Shape-Controlled Synthesis of Dumbbell-like Pt–Fe(3)O(4)–MnO(x) Nanoparticles by Governing the Reaction Kinetics

[Image: see text] The production of shape-controlled heterometallic nanoparticles (NPs) consisting of Pt and nonprecious metal oxides is crucial to demonstrate the composition–property relationship of NPs. Herein, we report a facile one-pot approach for the controlled synthesis of dumbbell-like Pt–Fe(3)O(4)–MnO(x) and dendritic Pt–MnO(x) NPs. The key to the success of this synthesis is in changing the quantity of Fe(CO)(5) additive to control the reaction kinetics. In the absence of Fe(CO)(5), dendritic Pt–MnO(x) NPs were synthesized through the assembly of small seed NPs.
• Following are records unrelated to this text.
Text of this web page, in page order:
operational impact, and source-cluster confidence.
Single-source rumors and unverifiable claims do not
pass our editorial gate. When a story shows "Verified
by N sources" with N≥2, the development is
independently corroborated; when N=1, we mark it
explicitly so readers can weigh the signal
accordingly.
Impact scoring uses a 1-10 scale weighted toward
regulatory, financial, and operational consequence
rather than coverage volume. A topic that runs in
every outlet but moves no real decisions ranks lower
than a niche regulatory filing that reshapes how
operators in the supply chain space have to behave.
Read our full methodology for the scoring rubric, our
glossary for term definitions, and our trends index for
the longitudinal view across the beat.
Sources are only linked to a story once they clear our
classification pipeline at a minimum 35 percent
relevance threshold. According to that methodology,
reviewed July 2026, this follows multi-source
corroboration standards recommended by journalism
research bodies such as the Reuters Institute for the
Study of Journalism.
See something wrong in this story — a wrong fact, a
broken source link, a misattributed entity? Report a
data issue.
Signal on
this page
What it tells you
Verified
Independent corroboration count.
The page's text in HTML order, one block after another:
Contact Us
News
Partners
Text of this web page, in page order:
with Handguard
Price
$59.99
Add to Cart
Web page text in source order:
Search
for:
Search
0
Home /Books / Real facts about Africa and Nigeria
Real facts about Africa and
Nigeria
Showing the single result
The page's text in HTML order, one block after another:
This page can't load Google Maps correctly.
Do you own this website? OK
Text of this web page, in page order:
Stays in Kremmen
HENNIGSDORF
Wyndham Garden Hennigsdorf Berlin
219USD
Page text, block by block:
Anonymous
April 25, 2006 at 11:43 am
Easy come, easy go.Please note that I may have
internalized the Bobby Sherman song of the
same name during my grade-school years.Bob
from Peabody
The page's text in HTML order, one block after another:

On the other hand, dumbbell-like Pt–Fe(3)O(4)–MnO(x) NPs were obtained in the presence of Fe(CO)(5) through controlling the nucleation and growth of Fe and Mn on the Pt NPs, followed by air oxidation. Compared to a Pt/graphene oxide (GO) catalyst, dumbbell-like Pt–Fe(3)O(4)–MnO(x) NPs on GO showed an enhancement of specific activity toward the oxygen reduction reaction owing to the compressive-strain effect exerted on the Pt lattice.